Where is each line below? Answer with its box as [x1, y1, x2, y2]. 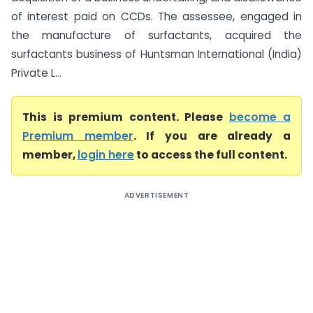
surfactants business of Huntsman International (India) [11, 47, 302, 61]
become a [228, 110, 291, 124]
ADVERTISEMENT [124, 190, 189, 201]
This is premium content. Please [22, 110, 229, 124]
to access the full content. [134, 147, 287, 162]
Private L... [11, 66, 61, 80]
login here [78, 147, 134, 162]
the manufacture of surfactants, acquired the [11, 28, 302, 43]
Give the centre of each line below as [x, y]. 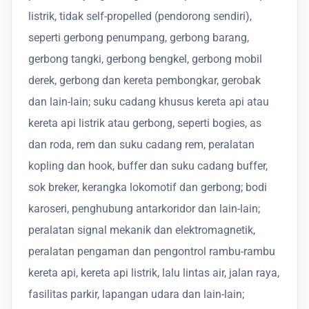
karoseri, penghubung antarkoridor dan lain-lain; [144, 208]
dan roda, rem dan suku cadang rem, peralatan [141, 144]
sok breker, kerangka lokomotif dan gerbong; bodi [148, 187]
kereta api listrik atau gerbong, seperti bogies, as [145, 123]
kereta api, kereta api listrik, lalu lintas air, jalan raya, [154, 272]
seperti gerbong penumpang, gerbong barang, [139, 37]
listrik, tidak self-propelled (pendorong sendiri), [140, 16]
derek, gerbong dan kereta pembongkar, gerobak [144, 80]
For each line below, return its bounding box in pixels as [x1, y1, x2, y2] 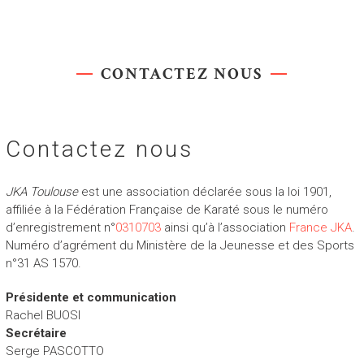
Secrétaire [5, 326, 67, 341]
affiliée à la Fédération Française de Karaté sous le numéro [5, 202, 328, 218]
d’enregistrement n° [5, 220, 115, 236]
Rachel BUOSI [5, 308, 80, 323]
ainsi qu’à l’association [160, 220, 289, 236]
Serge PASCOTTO [5, 344, 104, 359]
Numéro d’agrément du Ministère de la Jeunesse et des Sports [5, 238, 354, 253]
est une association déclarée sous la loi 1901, [77, 184, 331, 200]
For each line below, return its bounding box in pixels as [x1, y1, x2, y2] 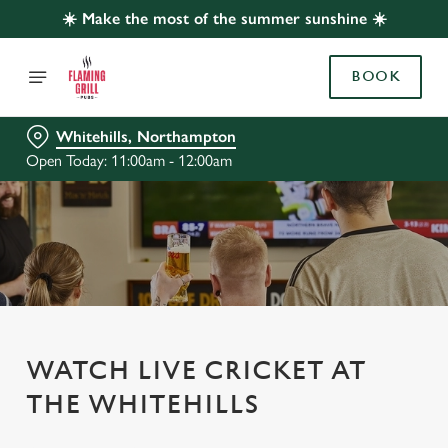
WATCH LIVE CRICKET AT [26, 356, 366, 386]
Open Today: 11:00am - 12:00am [26, 151, 232, 170]
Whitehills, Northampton [56, 127, 236, 146]
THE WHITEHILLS [26, 390, 259, 420]
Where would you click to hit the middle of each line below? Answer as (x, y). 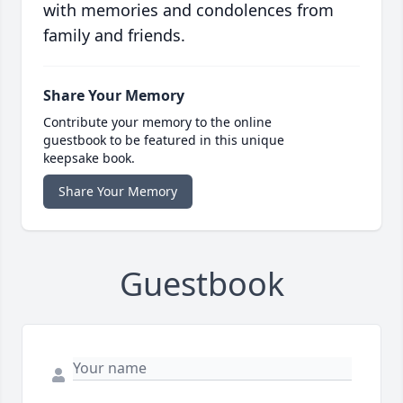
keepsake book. (89, 157)
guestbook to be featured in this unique (164, 139)
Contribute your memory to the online (157, 121)
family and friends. (114, 35)
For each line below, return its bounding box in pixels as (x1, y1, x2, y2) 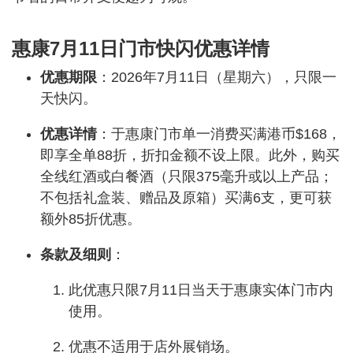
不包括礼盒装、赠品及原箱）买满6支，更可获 (40, 189, 332, 206)
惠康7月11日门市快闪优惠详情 (12, 37, 269, 59)
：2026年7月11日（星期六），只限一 (97, 69, 336, 85)
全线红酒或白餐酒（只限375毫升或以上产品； (40, 168, 333, 184)
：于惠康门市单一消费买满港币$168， (97, 125, 341, 142)
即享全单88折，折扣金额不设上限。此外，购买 (40, 147, 340, 163)
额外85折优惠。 (40, 210, 141, 227)
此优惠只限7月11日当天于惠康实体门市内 (69, 281, 333, 298)
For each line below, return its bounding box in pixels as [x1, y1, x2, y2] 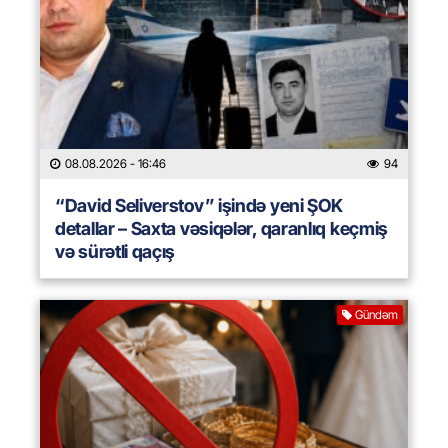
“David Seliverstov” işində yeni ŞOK [55, 195, 343, 217]
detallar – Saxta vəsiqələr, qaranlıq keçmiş [55, 218, 389, 240]
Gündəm [355, 307, 398, 323]
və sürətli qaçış [55, 241, 176, 263]
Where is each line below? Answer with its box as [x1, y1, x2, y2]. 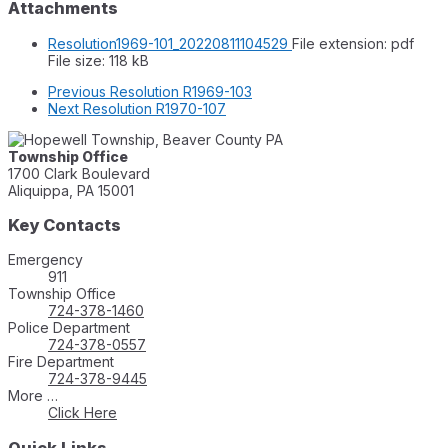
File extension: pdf [292, 34, 414, 52]
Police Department [8, 319, 130, 337]
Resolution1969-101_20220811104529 [48, 34, 292, 52]
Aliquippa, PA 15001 [8, 181, 134, 199]
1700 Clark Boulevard [8, 164, 150, 182]
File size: [48, 51, 105, 69]
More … [8, 387, 58, 405]
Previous [48, 82, 110, 100]
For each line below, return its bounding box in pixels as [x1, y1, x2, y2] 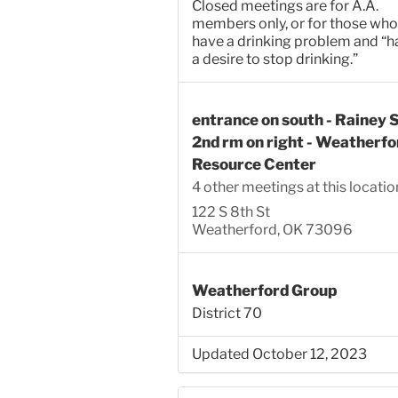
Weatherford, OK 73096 [191, 220, 353, 238]
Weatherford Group [191, 280, 337, 299]
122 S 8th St [191, 203, 270, 220]
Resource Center [191, 154, 316, 173]
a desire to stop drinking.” [191, 51, 358, 68]
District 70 [191, 304, 262, 322]
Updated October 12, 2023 [191, 345, 367, 362]
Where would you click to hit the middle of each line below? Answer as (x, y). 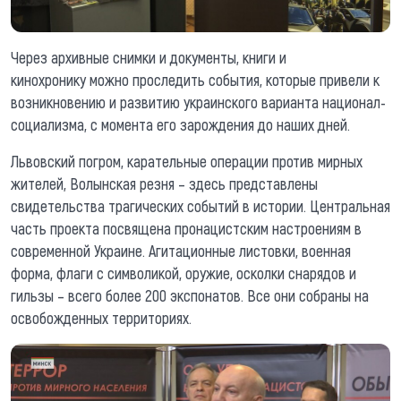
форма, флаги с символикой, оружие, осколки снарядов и (183, 273)
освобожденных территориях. (101, 317)
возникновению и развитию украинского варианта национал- (198, 102)
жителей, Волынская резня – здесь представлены (164, 183)
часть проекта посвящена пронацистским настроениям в (186, 228)
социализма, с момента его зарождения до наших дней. (180, 124)
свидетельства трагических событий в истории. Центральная (200, 205)
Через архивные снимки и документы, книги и (149, 57)
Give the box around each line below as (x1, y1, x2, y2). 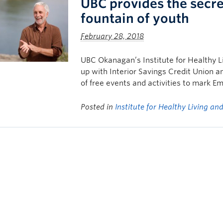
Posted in (81, 103, 115, 111)
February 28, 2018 (81, 32, 144, 41)
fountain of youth (81, 11, 190, 26)
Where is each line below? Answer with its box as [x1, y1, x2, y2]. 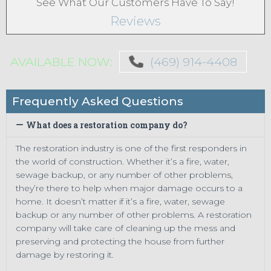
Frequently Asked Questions [12, 94, 183, 108]
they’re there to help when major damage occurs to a [16, 182, 243, 194]
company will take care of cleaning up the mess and [16, 222, 235, 233]
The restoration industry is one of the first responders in [16, 142, 247, 154]
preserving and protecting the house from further [16, 235, 224, 247]
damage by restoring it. [16, 249, 114, 260]
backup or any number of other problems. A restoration [16, 209, 252, 220]
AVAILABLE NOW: [10, 54, 113, 69]
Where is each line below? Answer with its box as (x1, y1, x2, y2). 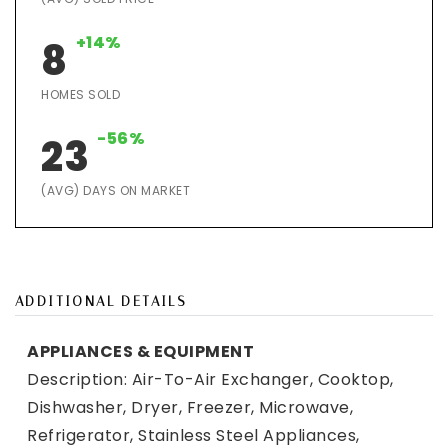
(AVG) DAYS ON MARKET (41, 182, 190, 199)
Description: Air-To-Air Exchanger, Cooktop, (27, 368, 394, 391)
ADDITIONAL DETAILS (15, 293, 187, 309)
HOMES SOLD (41, 86, 120, 103)
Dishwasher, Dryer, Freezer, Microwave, (27, 396, 353, 419)
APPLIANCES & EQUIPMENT (27, 340, 254, 363)
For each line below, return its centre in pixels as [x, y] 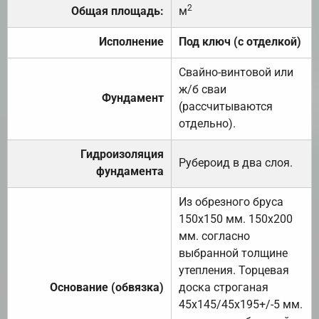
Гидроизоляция [122, 154]
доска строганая [224, 287]
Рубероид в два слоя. [236, 162]
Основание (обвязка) [107, 287]
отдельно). [207, 123]
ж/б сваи [203, 89]
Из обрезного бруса [231, 202]
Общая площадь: [117, 11]
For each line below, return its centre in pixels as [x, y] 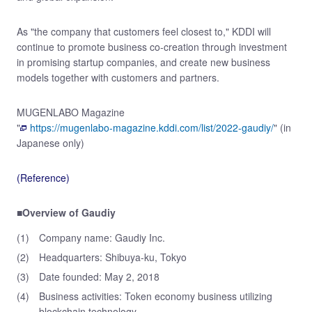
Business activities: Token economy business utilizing [156, 296]
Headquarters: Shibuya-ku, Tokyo [113, 257]
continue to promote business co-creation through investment [152, 47]
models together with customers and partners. [118, 77]
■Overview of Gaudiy [66, 212]
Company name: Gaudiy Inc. [102, 237]
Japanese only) [50, 143]
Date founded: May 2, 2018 [99, 276]
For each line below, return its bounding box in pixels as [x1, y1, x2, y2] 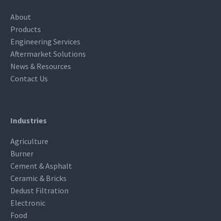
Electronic [10, 198, 45, 208]
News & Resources [10, 61, 71, 71]
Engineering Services [10, 36, 80, 46]
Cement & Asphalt [10, 161, 72, 171]
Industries [10, 115, 47, 125]
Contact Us [10, 73, 48, 83]
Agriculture [10, 136, 48, 147]
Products [10, 24, 41, 34]
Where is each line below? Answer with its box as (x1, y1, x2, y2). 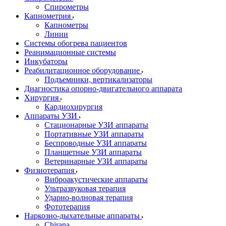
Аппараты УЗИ (24, 111, 79, 120)
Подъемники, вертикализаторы (44, 75, 152, 84)
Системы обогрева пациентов (24, 39, 127, 47)
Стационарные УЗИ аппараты (44, 121, 148, 129)
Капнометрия (24, 12, 73, 20)
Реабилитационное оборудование (24, 66, 142, 75)
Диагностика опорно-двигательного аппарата (24, 84, 182, 93)
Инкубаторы (24, 57, 68, 66)
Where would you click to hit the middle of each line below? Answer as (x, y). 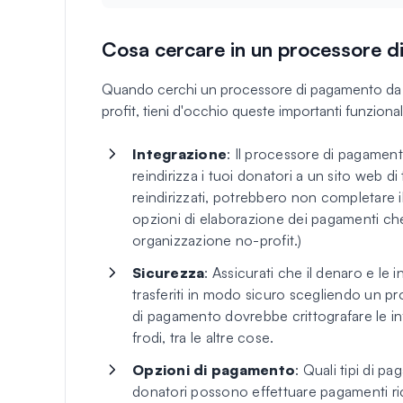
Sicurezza (169, 272)
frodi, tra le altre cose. (203, 337)
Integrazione (179, 153)
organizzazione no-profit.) (217, 240)
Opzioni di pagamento (214, 369)
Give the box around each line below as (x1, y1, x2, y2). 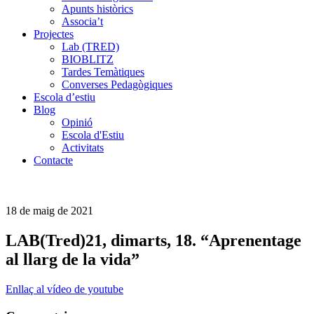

^^^^

(ASSIGNMENT) Return every line of the data above in which "seperti" appears.

(RESPONSE TO THE TASK)
kereta api listrik atau gerbong, seperti bogies, as [145, 123]
seperti gerbong penumpang, gerbong barang, [139, 37]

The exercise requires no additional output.